Methods: this was a retrospective cohort study of children aged ≤14 years with TB registered for treatment at KBTH from 2015 to 2019. Treatment outcomes were recorded as treatment success and unsuccessful outcomes (died and loss to follow-up). Multivariable logistics regression was conducted to assess factors associated with an unsuccessful outcome.


Results: of 407 children with TB registered during the period, 269 (66.1%) patients had pulmonary tuberculosis (PTB). Of the 138 patients with extra-pulmonary TB (EPTB), 68 (49.3%) had TB lymphadenitis. The TB/HIV coinfection rate was 42.8%. The overall treatment success rate was 68.3%, whilst 71(17.4%) died, and 58 (14.3%) were lost to follow-up . Factors associated with death were age below 1 year (AOR: 3.46, 95% CI: 1.48-8.10, p=0.004) and having HIV coinfection (AOR: 1.89, 95% CI: 1.04-3.43, p=0.037). Factors associated with loss to follow-up were age below 1 year (AOR: 2.91, 95% CI: 1.12-8.59, p=0.029) and having EPTB (AOR: 2.40, 95% CI: 1.24-4.65, p=0.009).
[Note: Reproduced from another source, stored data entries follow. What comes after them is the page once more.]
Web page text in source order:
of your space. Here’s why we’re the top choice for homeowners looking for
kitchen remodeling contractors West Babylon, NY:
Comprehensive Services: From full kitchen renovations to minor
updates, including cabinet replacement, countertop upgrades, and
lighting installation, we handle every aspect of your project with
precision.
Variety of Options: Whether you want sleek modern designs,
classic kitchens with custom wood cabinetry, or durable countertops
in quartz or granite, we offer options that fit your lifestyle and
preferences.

Conclusion: childhood TB treatment success in our population was below the national target of 85%, with high mortality and loss to follow-up rates, especially in younger children and those with HIV coinfection or EPTB. Tailored treatment strategies may be needed for children at risk of unsuccessful treatment outcome, especially among infants.



Introduction    Down

Childhood tuberculosis (TB) remains a major public health concern as it contributes to significant child morbidity and mortality globally. According to the 2021 World Health Organization (WHO) global TB report, a total of 9.9 million people fell ill with TB in 2020 of which children younger than 15 years of age accounted for 11% [1]. In 2020, there were 1.3 million deaths from TB among HIV-negative people and 214,000 deaths among HIV -positive people. Of these deaths, 14% occurred among children under the age of 15. After decades of being in the shadow, the first Roadmap for Childhood TB was drawn by the WHO in 2013 with a goal of a world without TB deaths in children [2]. Subsequently, the WHO 2018 TB Roadmap has drawn Childhood TB further into the global spotlight, with a greater understanding of the challenges faced in addressing TB in children [1].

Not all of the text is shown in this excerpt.